Algunas de sus oyentes sonrieron también, y cuando les llegó la traducción, sonrieron todas.

– Pero por desgracia su nombre estaba en la lista. -Armanoush tanteaba el terreno.

– ¿Qué lista? -quiso saber la tía Cevriye.

– La lista de intelectuales armenios que había que eliminar. Líderes políticos, poetas, escritores, miembros del clero… Eran en total doscientas treinta y cuatro personas.

– Pero ¿por qué? -preguntó la tía Banu, una pregunta que Armanoush eludió.

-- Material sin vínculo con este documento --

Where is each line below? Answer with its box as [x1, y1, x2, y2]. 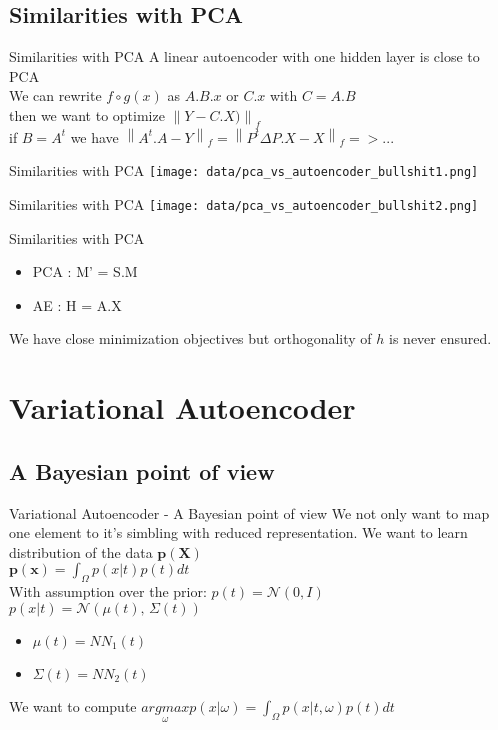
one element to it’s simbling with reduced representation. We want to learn [9, 522, 468, 543]
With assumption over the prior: [9, 581, 207, 602]
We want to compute [9, 695, 137, 716]
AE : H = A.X [32, 294, 122, 315]
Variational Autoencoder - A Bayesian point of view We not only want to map [9, 502, 490, 523]
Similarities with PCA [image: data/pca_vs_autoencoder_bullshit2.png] [9, 194, 479, 215]
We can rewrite [9, 85, 102, 106]
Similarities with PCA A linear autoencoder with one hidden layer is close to [9, 46, 480, 67]

– El 24 de abril, un sábado, a medianoche, decenas de notables armenios que vivían en Estambul fueron detenidos y llevados a la fuerza a la jefatura de policía. Todos se habían vestido bien, se habían arreglado como para asistir a una ceremonia. Todos llevaban cuellos inmaculados y trajes elegantes. Todos eran hombres de letras. Los retuvieron en la jefatura sin darles ninguna explicación, hasta que al final los deportaron a Ayash o a Chankiri. Los del primer grupo estaban en peores condiciones que el segundo. En Ayash no hubo supervivientes. Los que se llevaron a Chankiri fueron muriendo poco a poco. Mi bisabuelo estaba entre ellos. Cogieron el tren de Estambul a Chankiri bajo la supervisión de los soldados turcos. Tenían que recorrer andando los cinco kilómetros de la estación a la ciudad. Hasta entonces los habían tratado decentemente, pero durante el trayecto desde la estación les pegaron con palos y mangos de picos. El legendario músico Komitas se volvió loco a resultas de lo que vio. Una vez en Chankiri los liberaron con una condición: estaba prohibido salir de la ciudad. Así que alquilaron habitaciones para vivir con los del pueblo. Todos los días los soldados se llevaban a dos o tres para dar un paseo, y luego los soldados volvían solos. Un día también se llevaron a dar un paseo a mi bisabuelo.

La tía Banu, todavía sonriendo, miró a derecha e izquierda, primero a su hermana y luego a su sobrina, para ver quién iba a traducir todo aquello, pero, sorprendida, solo vio perplejidad en los rostros de las traductoras.

– En fin, es una historia muy larga. No quiero alargarla con todos los detalles. Cuando su padre murió, mi abuela Shushan tenía tres años. Era la más pequeña de cuatro hermanos, y la única chica. La familia se había quedado sin patriarca. La madre de mi abuela se había quedado viuda. Era complicado quedarse en Estambul con los niños, así que fue a refugiarse a casa de su padre, que estaba en Sivas. Pero en cuanto llegaron, comenzaron las deportaciones. Ordenaron a la familia que dejara su casa y sus pertenencias para marchar con otros miles de personas a un destino desconocido.